Canadian creators and publishers are calling on the government to do something about the unauthorized, and usually unreported, use of their content to train generative artificial intelligence systems.
But AI companies argue that using the material to train their systems does not infringe copyright, and that restricting its use would hinder the development of AI in Canada.
The two sides made their arguments in recently published submissions to the federal government’s Copyright and AI consultation, which is considering how Canadian copyright law should address the emergence of generative AI systems like OpenAI’s ChatGPT.
Generative AI can create text, images, videos and computer code based on simple prompts, but to do so, the system must first learn from vast amounts of existing content.
In its filing with the government, Access Copyright argued that most, and possibly all, large-scale language models “currently profit from the unauthorized use and copying of copyrighted works.”
Copyright ‘black box’ infuriates creators
According to Access Copyright, which represents writers, visual artists and publishers, this happens inside a “black box.”
“Rightsholders know it’s happening, but because of information asymmetries between rightsholders and AI platforms, they are unable to determine who is using whose work to carry out that activity, and they have no mechanism to stop it.”

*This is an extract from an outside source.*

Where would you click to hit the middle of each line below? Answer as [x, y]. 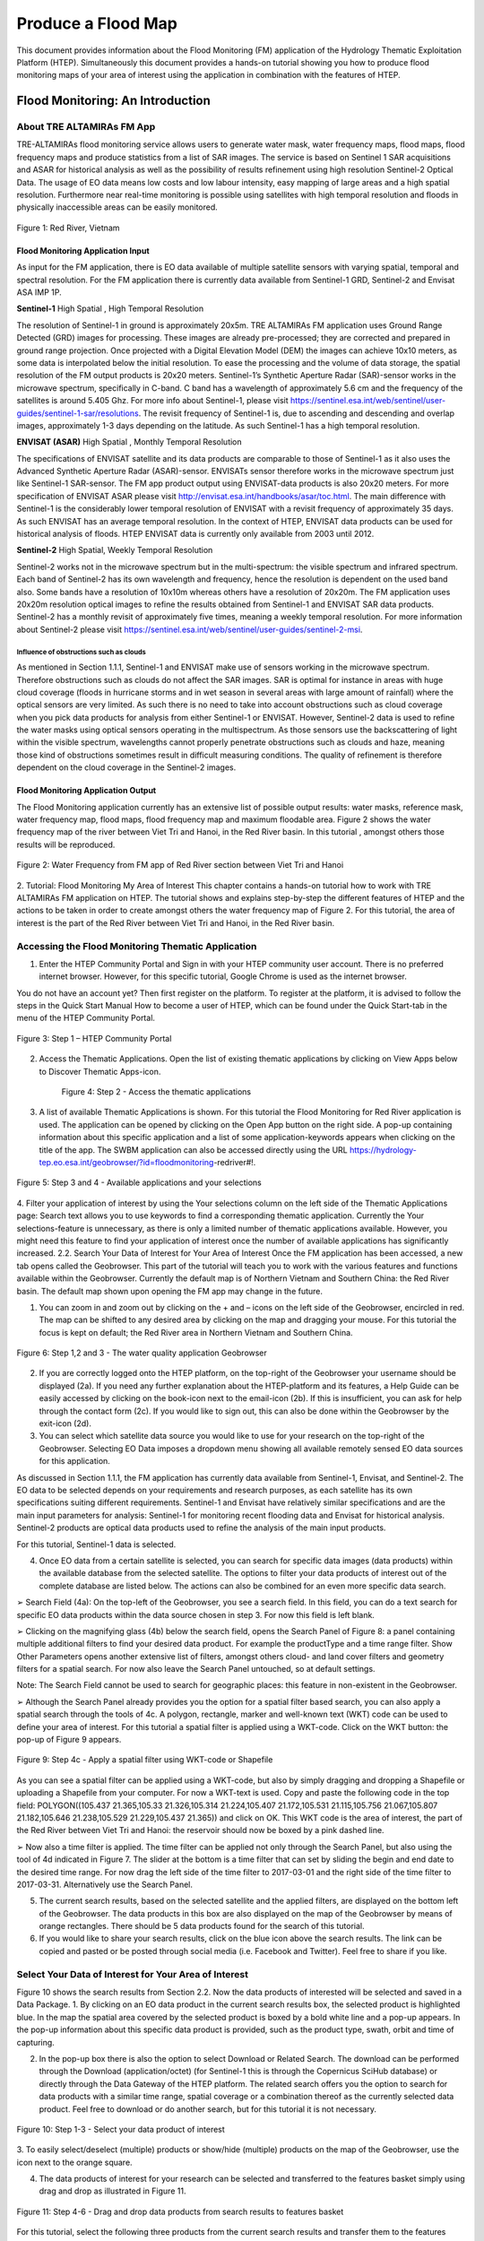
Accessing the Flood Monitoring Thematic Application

“It has become abundantly clear that AI models and systems are already ingesting large amounts of proprietary data sets without permission from the sources or rights holders of that data,” Music Canada, which represents Canada’s major record labels, said last year in a statement about AI-generated fake songs that imitated the voices of artists like Drake and The Weeknd.
The Writers Guild of Canada called on the government to start by implementing basic disclosure and reporting requirements, saying developers have full knowledge of what works are being mined and how they are being used, but creators have no knowledge of it.
Some organizations have signed licensing agreements with AI companies, but the Canadian Authors Guild said rights holders face “significant obstacles” in licensing their content because they “don’t know which works are being used by which companies.”
The group called on Canada to clarify that text and data mining is subject to copyright law.
There are a number of ongoing lawsuits in the US over the use of copyrighted material by AI-generated systems, including one filed this week by the world’s largest record companies against two AI music generation systems.
Artists say information gap is a problem
The Canadian Association of Media Producers said court cases illustrate the problems that lack of transparency creates, citing one case in which an AI company argued that rights holders could not move forward with infringement claims unless they could identify the exact works used in training.
“Rights holders will undoubtedly face similar evidentiary challenges, as many of the datasets used to train generative AI systems are allegedly destroyed after the initial training is completed,” the report said.
The group said it was an issue that “demands urgent attention” and called on the government to implement transparency requirements.
But AI companies argue that the kind of transparency rights holders want is not realistic.
Microsoft told the government that training large-scale AI systems requires “vast amounts” of data and that companies do not have to keep records of it or disclose the content used in training.
“Recording such information is impractical and such a requirement would stifle AI development,” the company said.
The company argued that “analysing a work to learn concepts and facts is not copyright infringement.”
Google said that AI training is already exempt from existing copyright law, but that governments should adopt an exemption to make it clearer.
Front Burner27:52Is it possible to have a “real” relationship with AI?
Google said that requiring permission to use content for training purposes would expose competitively sensitive information and “effectively hinder the development and use of large-scale language models and other cutting-edge AI.”
He also said that AI developers do not have access to accurate information about copyright status.
Canadian AI company Cohere said using content to train AI systems has a similar effect to an individual reading a book to increase their knowledge.
The company argued that the process does not infringe copyright and that this needs to be made clear in law, or it could undermine “Canada’s ambitions to be home to the world’s leading AI companies and ecosystem.”
The Council of Canadian Innovators, which represents Canada’s tech industry, said disclosure requirements would hurt small businesses rather than big tech rivals, which it warned would “severely hinder the ability of Canadian companies to scale significantly.”